[Source material — start]

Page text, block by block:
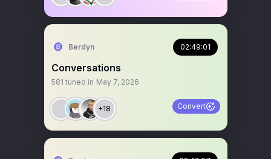
Berdyn 02:49:01
Conversations
581 tuned in May 7, 2026
+18 Convert
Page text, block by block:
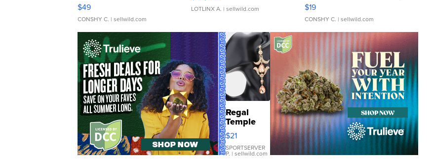
$49
CONSHY C. | sellwild.com
LOTLINX A. | sellwild.com $19
CONSHY C. | sellwild.com
Regal
Temple
Droplet
Earrings
$21
SPORTSERVER
P. | sellwild.com
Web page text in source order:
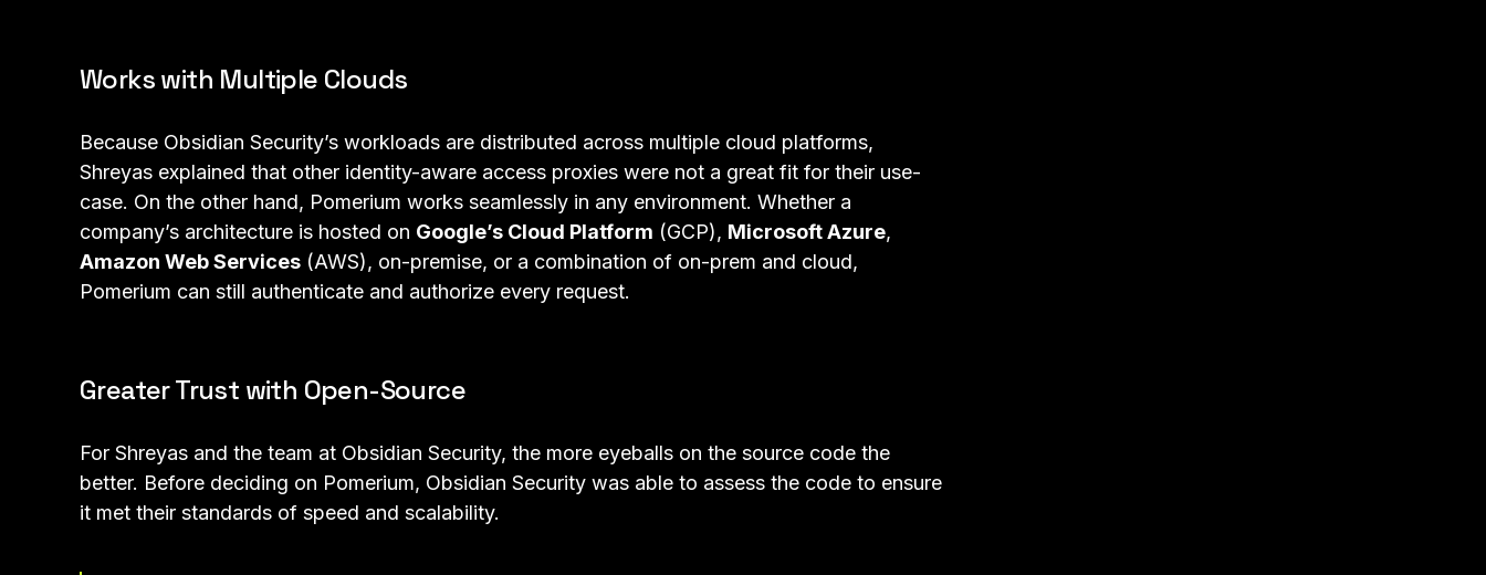
Works with Multiple Clouds
Because Obsidian Security’s workloads are distributed across multiple cloud platforms,
Shreyas explained that other identity-aware access proxies were not a great fit for their use-
case. On the other hand, Pomerium works seamlessly in any environment. Whether a
company’s architecture is hosted on Google’s Cloud Platform (GCP), Microsoft Azure,
Amazon Web Services (AWS), on-premise, or a combination of on-prem and cloud,
Pomerium can still authenticate and authorize every request.
Greater Trust with Open-Source
For Shreyas and the team at Obsidian Security, the more eyeballs on the source code the
better. Before deciding on Pomerium, Obsidian Security was able to assess the code to ensure
it met their standards of speed and scalability.
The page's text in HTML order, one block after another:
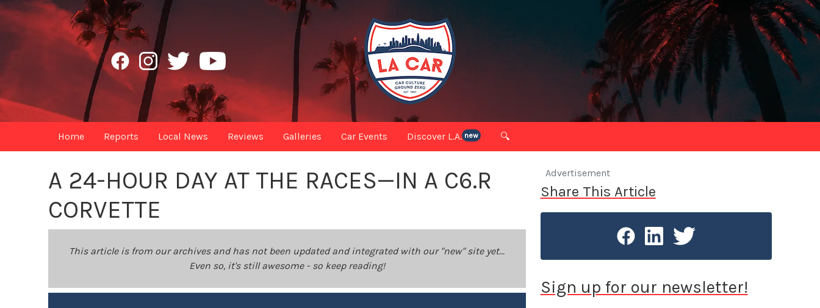
Home Reports Local News Reviews Galleries Car Events Discover L.A. new 🔍
A 24-HOUR DAY AT THE RACES—IN A C6.R
CORVETTE
This article is from our archives and has not been updated and integrated with our "new" site yet...
Even so, it's still awesome - so keep reading!
Advertisement
Share This Article
Sign up for our newsletter!
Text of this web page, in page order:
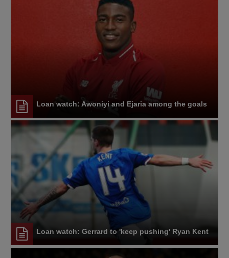
Loan watch: Awoniyi and Ejaria among the goals
Loan watch: Gerrard to 'keep pushing' Ryan Kent
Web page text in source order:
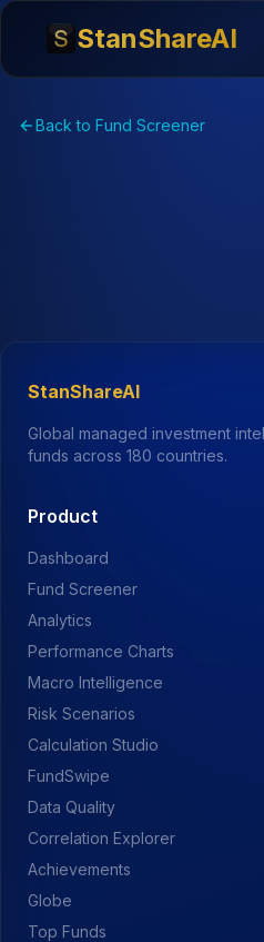
StanShareAI
Back to Fund Screener
StanShareAI
Global managed investment
funds across 180 countries.
Product
Dashboard
Fund Screener
Analytics
Performance Charts
Macro Intelligence
Risk Scenarios
Calculation Studio
FundSwipe
Data Quality
Correlation Explorer
Achievements
Globe
Top Funds
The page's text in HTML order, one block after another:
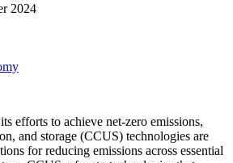
2024
efforts to achieve net-zero emissions,
and storage (CCUS) technologies are
for reducing emissions across essential
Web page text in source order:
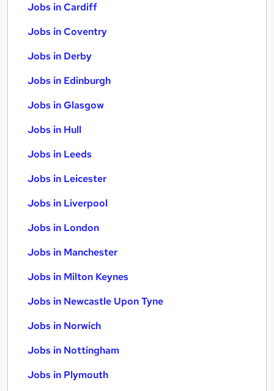
Jobs in Cardiff
Jobs in Coventry
Jobs in Derby
Jobs in Edinburgh
Jobs in Glasgow
Jobs in Hull
Jobs in Leeds
Jobs in Leicester
Jobs in Liverpool
Jobs in London
Jobs in Manchester
Jobs in Milton Keynes
Jobs in Newcastle Upon Tyne
Jobs in Norwich
Jobs in Nottingham
Jobs in Plymouth
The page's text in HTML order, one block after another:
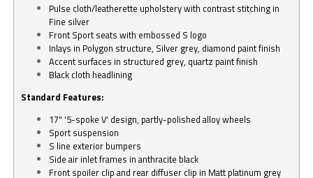
Pulse cloth/leatherette upholstery with contrast stitching in
Fine silver
Front Sport seats with embossed S logo
Inlays in Polygon structure, Silver grey, diamond paint finish
Accent surfaces in structured grey, quartz paint finish
Black cloth headlining
Standard Features:
17" '5-spoke V' design, partly-polished alloy wheels
Sport suspension
S line exterior bumpers
Side air inlet frames in anthracite black
Front spoiler clip and rear diffuser clip in Matt platinum grey
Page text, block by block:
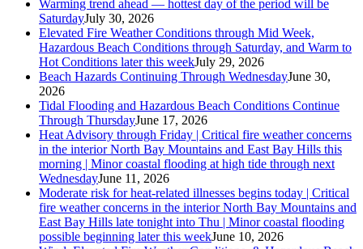
Warming trend ahead — hottest day of the period will be
SaturdayJuly 30, 2026
Elevated Fire Weather Conditions through Mid Week,
Hazardous Beach Conditions through Saturday, and Warm to
Hot Conditions later this weekJuly 29, 2026
Beach Hazards Continuing Through WednesdayJune 30,
2026
Tidal Flooding and Hazardous Beach Conditions Continue
Through ThursdayJune 17, 2026
Heat Advisory through Friday | Critical fire weather concerns
in the interior North Bay Mountains and East Bay Hills this
morning | Minor coastal flooding at high tide through next
WednesdayJune 11, 2026
Moderate risk for heat-related illnesses begins today | Critical
fire weather concerns in the interior North Bay Mountains and
East Bay Hills late tonight into Thu | Minor coastal flooding
possible beginning later this weekJune 10, 2026
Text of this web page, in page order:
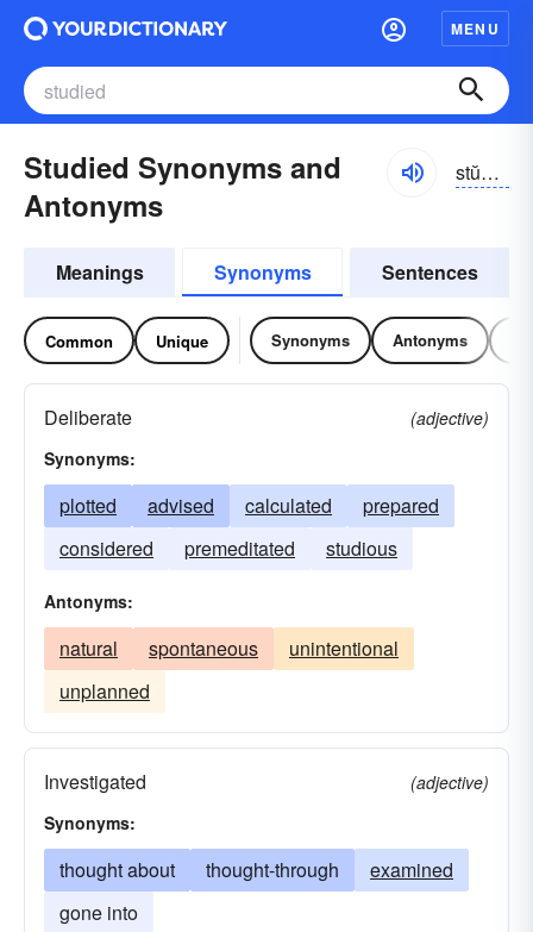
MENU
Studied Synonyms and
Antonyms
stŭdēd
Meanings Synonyms Sentences
Common Unique Synonyms Antonyms
Deliberate
(adjective)
Synonyms:
plotted advised calculated
prepared
considered
premeditated studious
Antonyms:
natural spontaneous
unintentional
unplanned
Investigated
(adjective)
Synonyms:
thought about thought-through
examined
gone into
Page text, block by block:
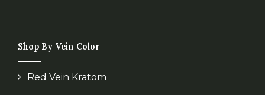
Shop By Vein Color
Red Vein Kratom
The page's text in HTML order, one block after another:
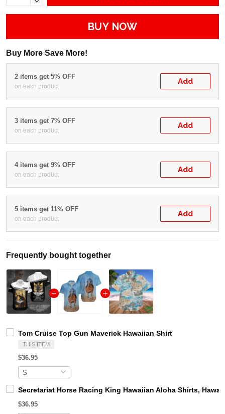
BUY NOW
Buy More Save More!
2 items get 5% OFF
on each product
Add
3 items get 7% OFF
on each product
Add
4 items get 9% OFF
on each product
Add
5 items get 11% OFF
on each product
Add
Frequently bought together
Tom Cruise Top Gun Maverick Hawaiian Shirt
THIS ITEM
$36.95
Secretariat Horse Racing King Hawaiian Aloha Shirts,
$36.95
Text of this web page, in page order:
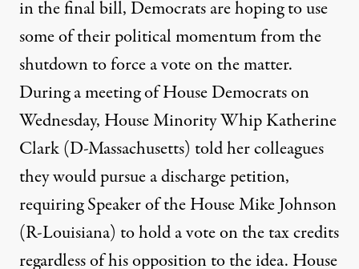
in the final bill, Democrats are hoping to use
some of their political momentum from the
shutdown to force a vote on the matter.
During a meeting of House Democrats on
Wednesday, House Minority Whip Katherine
Clark (D-Massachusetts) told her colleagues
they would pursue a discharge petition,
requiring Speaker of the House Mike Johnson
(R-Louisiana) to hold a vote on the tax credits
regardless of his opposition to the idea. House
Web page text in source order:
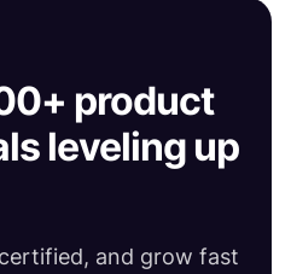
product
leveling up
and grow fast
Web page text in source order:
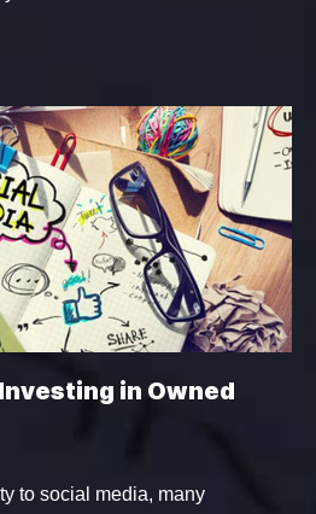
in Owned
to social media, many
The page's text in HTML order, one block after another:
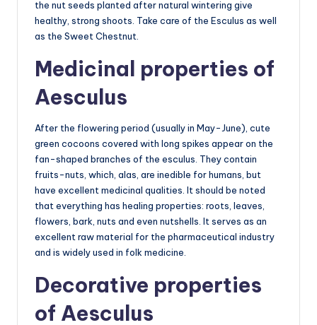
the nut seeds planted after natural wintering give
healthy, strong shoots. Take care of the Esculus as well
as the Sweet Chestnut.
Medicinal properties of
Aesculus
After the flowering period (usually in May-June), cute
green cocoons covered with long spikes appear on the
fan-shaped branches of the esculus. They contain
fruits-nuts, which, alas, are inedible for humans, but
have excellent medicinal qualities. It should be noted
that everything has healing properties: roots, leaves,
flowers, bark, nuts and even nutshells. It serves as an
excellent raw material for the pharmaceutical industry
and is widely used in folk medicine.
Decorative properties
of Aesculus
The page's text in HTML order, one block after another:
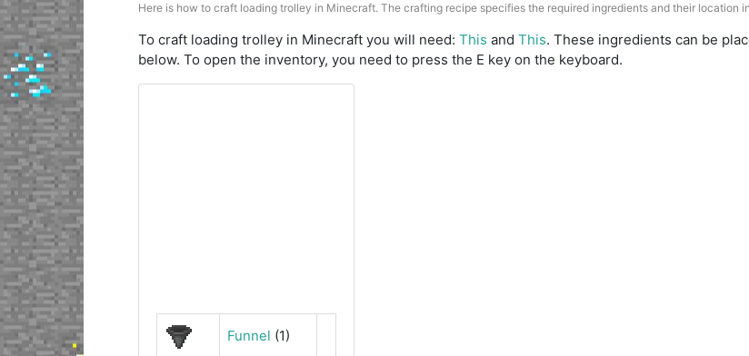
Here is how to craft loading trolley in Minecraft. The crafting recipe specifies the required ingredients and their location
To craft loading trolley in Minecraft you will need: This and This. These ingredients can be
below. To open the inventory, you need to press the E key on the keyboard.
Funnel (1)
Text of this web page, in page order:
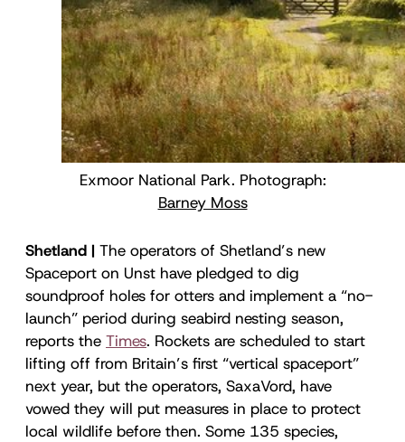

[Source material — finish]

_What to produce_
Repeat only the lines between the start of the data and the line with "Greater Trust with Open-Source", including those two lines, and skip the pictures.

_Answer box_
Page text, block by block:
Berdyn 02:49:01
Conversations
581 tuned in May 7, 2026
+18 Convert
Page text, block by block:
$49
CONSHY C. | sellwild.com
LOTLINX A. | sellwild.com $19
CONSHY C. | sellwild.com
Regal
Temple
Droplet
Earrings
$21
SPORTSERVER
P. | sellwild.com
Web page text in source order:
Works with Multiple Clouds
Because Obsidian Security’s workloads are distributed across multiple cloud platforms,
Shreyas explained that other identity-aware access proxies were not a great fit for their use-
case. On the other hand, Pomerium works seamlessly in any environment. Whether a
company’s architecture is hosted on Google’s Cloud Platform (GCP), Microsoft Azure,
Amazon Web Services (AWS), on-premise, or a combination of on-prem and cloud,
Pomerium can still authenticate and authorize every request.
Greater Trust with Open-Source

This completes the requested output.